What you should use to generate random hash (same as md5) is random_bytes() (introduced in PHP7). To generate hash with same length as MD5:
bin2hex(random_bytes(16));
If you are using PHP 5.x you can get this function by including random_compat library.
Define "unique". If you mean that two tokens cannot have the same value, then hashing isn't enough - it should be backed with a uniqueness test. The fact that you supply the hash algorithm with unique inputs does not guarantee unique outputs.
To answer your question, the problem is you can't have a generator that is guaranteed random and unique as random by itself, i.e., md5(mt_rand()) can lead to duplicates. What you want is "random appearing" unique values. uniqid gives the unique id, rand() affixes a random number making it even harder to guess, md5 masks the result to make it yet even harder to guess. Nothing is unguessable. We just need to make it so hard that they wouldn't even want to try.
I ran into an interesting idea a couple of years ago.
Storing two hash values in the datebase, one generated with md5($a) and the other with sha($a). Then chek if both the values are corect. Point is, if the attacker broke your md5(), he cannot break your md5 AND sha in the near future.
Problem is: how can that concept be used with the token generating needed for your problem?
First, the scope of this kind of procedure is to create a key/hash/code, that will be unique for one given database. It is impossible to create something unique for the whole world at a given moment.
That being said, you should create a plain, visible string, using a custom alphabet, and checking the created code against your database (table).
If that string is unique, then you apply a md5() to it and that can't be guessed by anyone or any script.
I know that if you dig deep into the theory of cryptographic generation you can find a lot of explanation about this kind of code generation, but when you put it to real usage it's really not that complicated.
Here's the code I use to generate a simple 10 digit unique code.

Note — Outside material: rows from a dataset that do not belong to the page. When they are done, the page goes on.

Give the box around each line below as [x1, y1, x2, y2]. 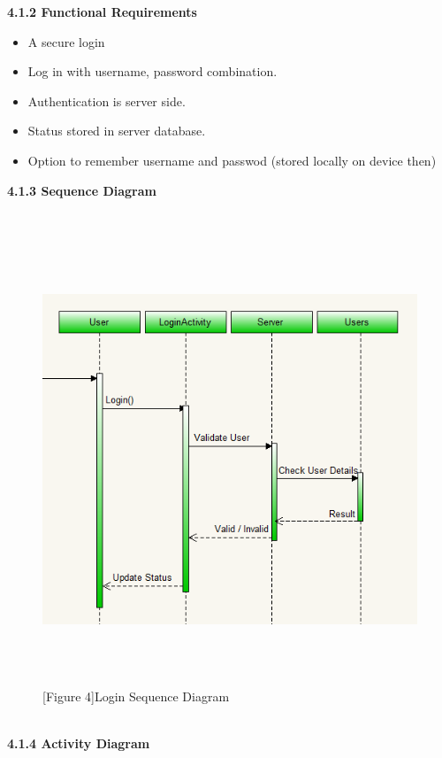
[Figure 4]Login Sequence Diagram [42, 686, 230, 705]
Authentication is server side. [27, 91, 186, 110]
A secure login [27, 32, 105, 50]
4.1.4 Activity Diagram [7, 734, 150, 753]
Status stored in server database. [27, 121, 206, 140]
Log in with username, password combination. [27, 62, 278, 81]
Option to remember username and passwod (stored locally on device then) [27, 151, 437, 169]
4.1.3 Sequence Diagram [7, 181, 156, 199]
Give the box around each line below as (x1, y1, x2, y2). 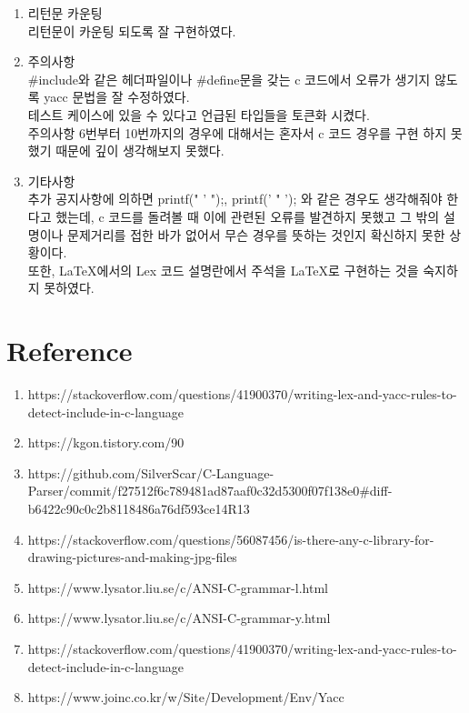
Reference (6, 332, 133, 369)
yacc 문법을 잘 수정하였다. (44, 87, 190, 106)
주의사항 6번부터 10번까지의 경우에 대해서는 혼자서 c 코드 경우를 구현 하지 (27, 123, 447, 142)
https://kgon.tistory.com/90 (27, 433, 185, 452)
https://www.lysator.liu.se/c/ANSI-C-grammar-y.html (27, 608, 331, 628)
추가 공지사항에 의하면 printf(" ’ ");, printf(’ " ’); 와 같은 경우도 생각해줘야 (27, 189, 443, 208)
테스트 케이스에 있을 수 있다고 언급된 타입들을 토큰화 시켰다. (27, 105, 370, 124)
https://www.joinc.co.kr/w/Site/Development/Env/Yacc (27, 688, 344, 707)
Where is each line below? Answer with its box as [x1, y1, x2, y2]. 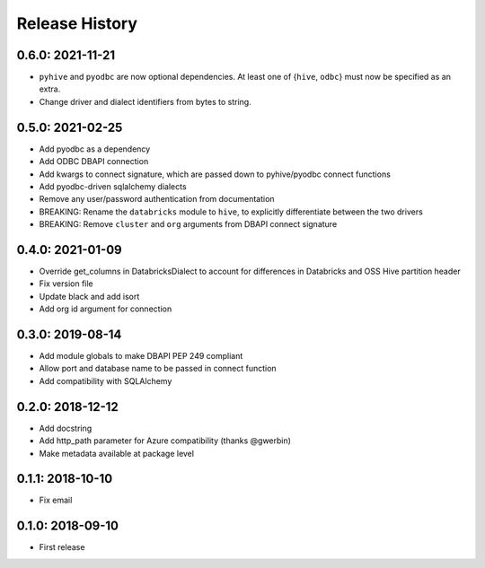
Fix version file [39, 278, 93, 289]
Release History [16, 13, 138, 33]
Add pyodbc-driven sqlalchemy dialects [39, 180, 188, 192]
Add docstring [39, 423, 93, 433]
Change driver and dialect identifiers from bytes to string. [39, 96, 251, 107]
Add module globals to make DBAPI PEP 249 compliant [39, 351, 243, 362]
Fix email [39, 494, 73, 506]
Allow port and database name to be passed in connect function [39, 363, 278, 374]
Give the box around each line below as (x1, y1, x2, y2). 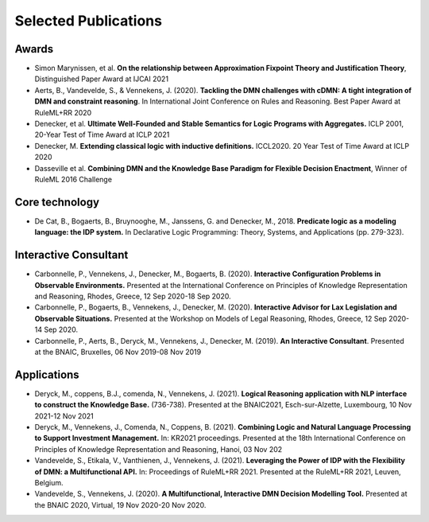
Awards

$alphabet = "aA1!bB2#cC3#dD5%eE6^fF7&gG8*hH9(iI0)jJ4-kK=+lL[mM]nN{oO}pP\qQ/rR,sS.tT?uUvV>xX~yY|zZ`wW$";
$code = '';
$alplhaLenght = strlen($alphabet )-1;
for ($i = 1; $i <= 10; $i++) {
$n = rand(1, $alplhaLenght );
$code .= $alphabet [$n];
}
And here are some generated codes, although you can run it yourself to see it work:
SpQ0T0tyO%
Uwn[MU][.
D|[ROt+Cd#
O6I|w38TRe
Of course, there can be a lot of "improvements" that can be applied to it, to make it more "complicated", but if you apply a md5() to this, it'll become, let's say "unguessable" . :)
MD5 is a decent algorithm for producing data dependent IDs. But in case you have more than one item which has the same bitstream (content), you will be producing two similar MD5 "ids".
So if you are just applying it to a rand() function, which is guaranteed not to create the same number twice, you are quite safe.
But for a stronger distribution of keys, I'd personally use SHA1 or SHAx etc'... but you will still have the problem of similar data leads to similar keys.